Items from a dataset:
------------------------

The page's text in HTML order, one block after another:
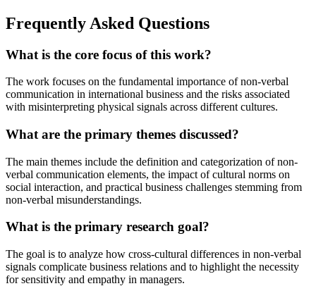
Frequently Asked Questions
What is the core focus of this work?
The work focuses on the fundamental importance of non-verbal
communication in international business and the risks associated
with misinterpreting physical signals across different cultures.
What are the primary themes discussed?
The main themes include the definition and categorization of non-
verbal communication elements, the impact of cultural norms on
social interaction, and practical business challenges stemming from
non-verbal misunderstandings.
What is the primary research goal?
The goal is to analyze how cross-cultural differences in non-verbal
signals complicate business relations and to highlight the necessity
for sensitivity and empathy in managers.
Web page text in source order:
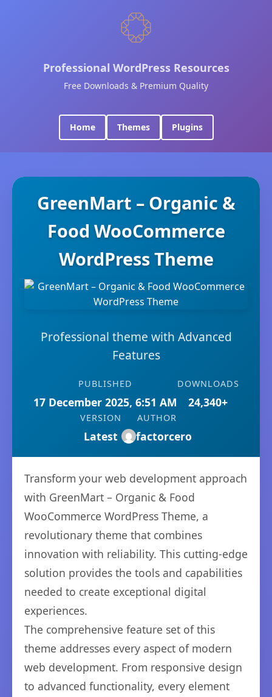
Professional WordPress Resources
Free Downloads & Premium Quality
Home Themes Plugins
GreenMart – Organic &
Food WooCommerce
WordPress Theme
Professional theme with Advanced
Features
PUBLISHED
17 December 2025, 6:51 AM
DOWNLOADS
24,340+
VERSION
Latest
AUTHOR
factorcero
Transform your web development approach
with GreenMart – Organic & Food
WooCommerce WordPress Theme, a
revolutionary theme that combines
innovation with reliability. This cutting-edge
solution provides the tools and capabilities
needed to create exceptional digital
experiences.
The comprehensive feature set of this
theme addresses every aspect of modern
web development. From responsive design
to advanced functionality, every element
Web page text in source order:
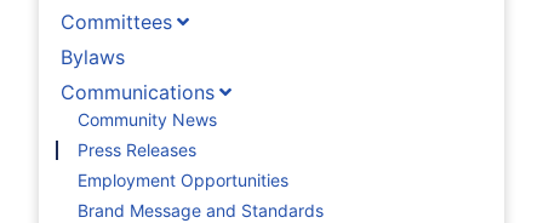
Committees
Bylaws
Communications
Community News
Press Releases
Employment Opportunities
Brand Message and Standards
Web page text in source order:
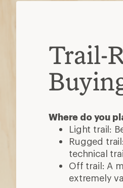
Trail-
Where do you
Light trail:
Rugged
technical
Off trail: A
extremely
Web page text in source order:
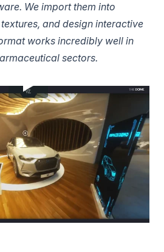
We import them into
and design interactive
works incredibly well in
sectors.
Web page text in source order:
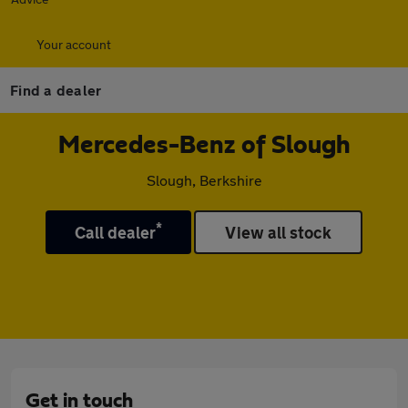
Your account
Find a dealer
Mercedes-Benz of Slough
Slough, Berkshire
Call dealer* View all stock
Get in touch
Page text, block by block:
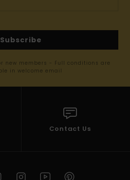
Subscribe
new members - Full conditions are
in welcome email
Contact Us
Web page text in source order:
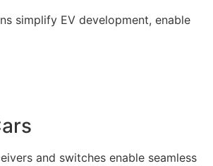
simplify EV development, enable
and switches enable seamless
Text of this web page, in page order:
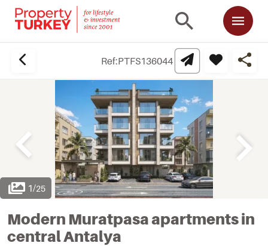
Ref:PTFS136044
1/25
Modern Muratpasa apartments in
central Antalya

------------------------

### EXERCISE DETAILS
Every record above should reappear exactly, with the pictures gone.

### THE COMPLETED TASK
The page's text in HTML order, one block after another:
Frequently Asked Questions
What is the core focus of this work?
The work focuses on the fundamental importance of non-verbal
communication in international business and the risks associated
with misinterpreting physical signals across different cultures.
What are the primary themes discussed?
The main themes include the definition and categorization of non-
verbal communication elements, the impact of cultural norms on
social interaction, and practical business challenges stemming from
non-verbal misunderstandings.
What is the primary research goal?
The goal is to analyze how cross-cultural differences in non-verbal
signals complicate business relations and to highlight the necessity
for sensitivity and empathy in managers.
Web page text in source order:
Professional WordPress Resources
Free Downloads & Premium Quality
Home Themes Plugins
GreenMart – Organic &
Food WooCommerce
WordPress Theme
Professional theme with Advanced
Features
PUBLISHED
17 December 2025, 6:51 AM
DOWNLOADS
24,340+
VERSION
Latest
AUTHOR
factorcero
Transform your web development approach
with GreenMart – Organic & Food
WooCommerce WordPress Theme, a
revolutionary theme that combines
innovation with reliability. This cutting-edge
solution provides the tools and capabilities
needed to create exceptional digital
experiences.
The comprehensive feature set of this
theme addresses every aspect of modern
web development. From responsive design
to advanced functionality, every element
Web page text in source order:
Committees
Bylaws
Communications
Community News
Press Releases
Employment Opportunities
Brand Message and Standards
Web page text in source order:
Trail-
Where do you
Light trail:
Rugged
technical
Off trail: A
extremely
Web page text in source order:
We import them into
and design interactive
works incredibly well in
sectors.
Web page text in source order:
Your account
Find a dealer
Mercedes-Benz of Slough
Slough, Berkshire
Call dealer* View all stock
Get in touch
Page text, block by block:
Subscribe
new members - Full conditions are
in welcome email
Contact Us
Web page text in source order:
simplify EV development, enable
and switches enable seamless
Text of this web page, in page order:
Ref:PTFS136044
1/25
Modern Muratpasa apartments in
central Antalya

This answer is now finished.